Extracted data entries

[Start of section]

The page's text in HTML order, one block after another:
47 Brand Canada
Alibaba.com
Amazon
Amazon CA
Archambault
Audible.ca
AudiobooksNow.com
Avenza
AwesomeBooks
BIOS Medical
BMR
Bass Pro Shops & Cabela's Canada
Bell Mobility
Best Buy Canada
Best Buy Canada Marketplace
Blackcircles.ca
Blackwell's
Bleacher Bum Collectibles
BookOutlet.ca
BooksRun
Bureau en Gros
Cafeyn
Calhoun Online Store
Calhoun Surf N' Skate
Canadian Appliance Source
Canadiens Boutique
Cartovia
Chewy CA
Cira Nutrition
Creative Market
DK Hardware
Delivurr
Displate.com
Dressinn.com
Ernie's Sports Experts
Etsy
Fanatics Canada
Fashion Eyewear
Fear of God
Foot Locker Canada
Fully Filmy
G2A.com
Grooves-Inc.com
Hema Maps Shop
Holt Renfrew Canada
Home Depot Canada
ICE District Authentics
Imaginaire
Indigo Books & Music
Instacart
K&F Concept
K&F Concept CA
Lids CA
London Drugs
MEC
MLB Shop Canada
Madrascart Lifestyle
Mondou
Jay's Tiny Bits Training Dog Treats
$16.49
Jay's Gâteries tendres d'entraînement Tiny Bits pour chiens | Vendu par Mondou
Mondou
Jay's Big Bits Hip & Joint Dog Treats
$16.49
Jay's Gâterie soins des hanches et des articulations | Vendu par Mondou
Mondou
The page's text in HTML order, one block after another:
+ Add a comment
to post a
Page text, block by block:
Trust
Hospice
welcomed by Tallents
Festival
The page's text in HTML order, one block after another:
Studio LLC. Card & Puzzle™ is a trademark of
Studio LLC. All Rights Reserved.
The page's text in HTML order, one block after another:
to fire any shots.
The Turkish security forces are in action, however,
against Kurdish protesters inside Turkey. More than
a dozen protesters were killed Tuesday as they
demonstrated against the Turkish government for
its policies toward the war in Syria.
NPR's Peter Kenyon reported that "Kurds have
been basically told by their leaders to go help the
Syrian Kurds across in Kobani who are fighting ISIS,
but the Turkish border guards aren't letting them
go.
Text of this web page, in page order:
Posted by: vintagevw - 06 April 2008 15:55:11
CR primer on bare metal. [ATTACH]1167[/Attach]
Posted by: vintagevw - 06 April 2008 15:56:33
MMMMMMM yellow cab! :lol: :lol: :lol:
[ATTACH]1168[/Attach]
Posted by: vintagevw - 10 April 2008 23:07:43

[End of section]

All lines above from the one with "BIOS Medical" to the one with "Dressinn.com", inclusive, should be copied exactly, and no other lines.

BIOS Medical
BMR
Bass Pro Shops & Cabela's Canada
Bell Mobility
Best Buy Canada
Best Buy Canada Marketplace
Blackcircles.ca
Blackwell's
Bleacher Bum Collectibles
BookOutlet.ca
BooksRun
Bureau en Gros
Cafeyn
Calhoun Online Store
Calhoun Surf N' Skate
Canadian Appliance Source
Canadiens Boutique
Cartovia
Chewy CA
Cira Nutrition
Creative Market
DK Hardware
Delivurr
Displate.com
Dressinn.com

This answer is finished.